The NVIDIA Blackwell architecture is the reigning leader of the AI revolution.
Many think of Blackwell as a chip, but it may be better to think of it as a platform powering large-scale AI infrastructure.
Blackwell is the core of an entire system architecture designed specifically to power AI factories that produce intelligence using the largest and most complex AI models.
Today’s frontier AI models have hundreds of billions of parameters and are estimated to serve nearly a billion users per week. The next generation of models are expected to have well over a trillion parameters — and are being trained on tens of trillions of tokens of data drawn from text, image and video datasets.
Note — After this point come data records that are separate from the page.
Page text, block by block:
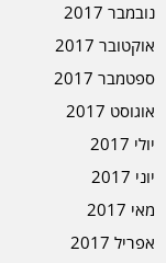
נובמבר 2017
אוקטובר 2017
ספטמבר 2017
אוגוסט 2017
יולי 2017
יוני 2017
מאי 2017
אפריל 2017
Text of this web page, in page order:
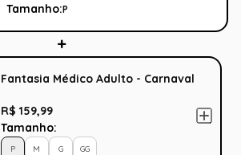
Tamanho:P
Fantasia Médico Adulto - Carnaval
R$ 159,99
Tamanho:
P M G GG
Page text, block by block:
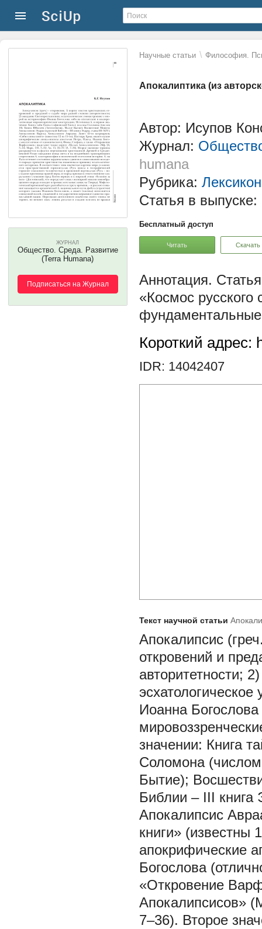
Научные статьи \ Философия.
Апокалиптика (из
ЖУРНАЛ
Общество. Среда. Развитие
(Terra Humana)
Подписаться на Журнал
Автор: Исупов
Журнал:
humana
Рубрика: Лексикон
Статья в выпуске:
Бесплатный доступ
Читать Скачать
«Космос
фундаментальные
Короткий адрес:
IDR: 14042407
Текст научной статьи
Апокалипсис
откровений и
авторитетности;
Иоанна Богослова
значении: Книга
Соломона
Бытие);
Библии – III
Апокалипсис
книги» (известны
апокрифические
Богослова
«Откровение
Апокалипсисов»
7–36). Второе

Scaling out a data center — harnessing up to thousands of computers to share the work — is necessary to meet this demand. But far greater performance and energy efficiency can come from first scaling up: by making a bigger computer.
Blackwell redefines the limits of just how big we can go.
AI factories are the machines of the next industrial revolution. Their work is AI inference — the most challenging form of computing known today — and their product is intelligence.
These factories require infrastructure that can adapt, scale out and maximize every bit of compute resource available.
What does that look like?
A symphony of compute, networking, storage, power and cooling — with integration at the silicon and systems levels, up and down racks — orchestrated by software that sees tens of thousands of Blackwell GPUs as one.
The new unit of the data center is NVIDIA GB200 NVL72, a rack-scale system that acts as a single, massive GPU.
At the core, the NVIDIA Grace Blackwell superchip unites two Blackwell GPUs with one NVIDIA Grace CPU.
Fusing them into a unified compute module — a superchip — boosts performance by an order of magnitude. To do so requires a new high-speed interconnect technology introduced with the NVIDIA Hopper architecture: NVIDIA NVLink chip-to-chip.
This technology unlocks seamless communication between the CPU and GPUs, enabling them to share memory directly, resulting in lower latency and higher throughput for AI workloads.
Scaling this performance across multiple superchips without bottlenecks was impossible with previous networking technology. So NVIDIA created a new kind of interconnect to keep performance bottlenecks from emerging and enable AI at scale.
The NVIDIA NVLink Switch spine anchors GB200 NVL72 with a precisely engineered web of over 5,000 high-performance copper cables, connecting 72 GPUs across 18 compute trays to move data at a staggering 130 TB/s.
That’s fast enough to transfer the entire internet’s peak traffic in less than a second.
The integration of all this advanced hardware and software, compute and networking enables GB200 NVL72 systems to unlock new possibilities for AI at scale.
Each rack weighs one-and-a-half tons — featuring more than 600,000 parts, two miles of wire and millions of lines of code converged.
It acts as one giant virtual GPU, making factory-scale AI inference possible, where every nanosecond and watt matters.
NVIDIA then deconstructed GB200 NVL72 so that partners and customers can configure and build their own NVL72 systems.
Each NVL72 system is a two-ton, 1.2-million-part supercomputer. NVL72 systems are manufactured across more than 150 factories worldwide with 200 technology partners.
Tens of thousands of Blackwell NVL72 systems converge to create AI factories.
Working together isn’t enough. They must work as one.
NVIDIA Spectrum-X Ethernet and Quantum-X800 InfiniBand switches make this unified effort possible at the data center level.
Each GPU in an NVL72 system is connected directly to the factory’s data network, and to every other GPU in the system. GB200 NVL72 systems offer 400 Gbps of Ethernet or InfiniBand interconnect using NVIDIA ConnectX-7 NICs.
Scaling out AI factories requires many tools, each in service of one thing: unrestricted, parallel communication for every AI workload in the factory.
NVIDIA BlueField-3 DPUs do their part to boost AI performance by offloading and accelerating the non-AI tasks that keep the factory running: the symphony of networking, storage and security.
The data center is now the computer. NVIDIA Dynamo is its operating system.
Dynamo orchestrates and coordinates AI inference requests across a large fleet of GPUs to ensure that AI factories run at the lowest possible cost to maximize productivity and revenue.
It can add, remove and shift GPUs across workloads in response to surges in customer use, and route queries to the GPUs best fit for the job.
Blackwell is more than a chip. It’s the engine of AI factories.
The world’s largest-planned computing clusters are being built on the Blackwell and Blackwell Ultra architectures — with approximately 1,000 racks of NVIDIA GB300 systems produced each week.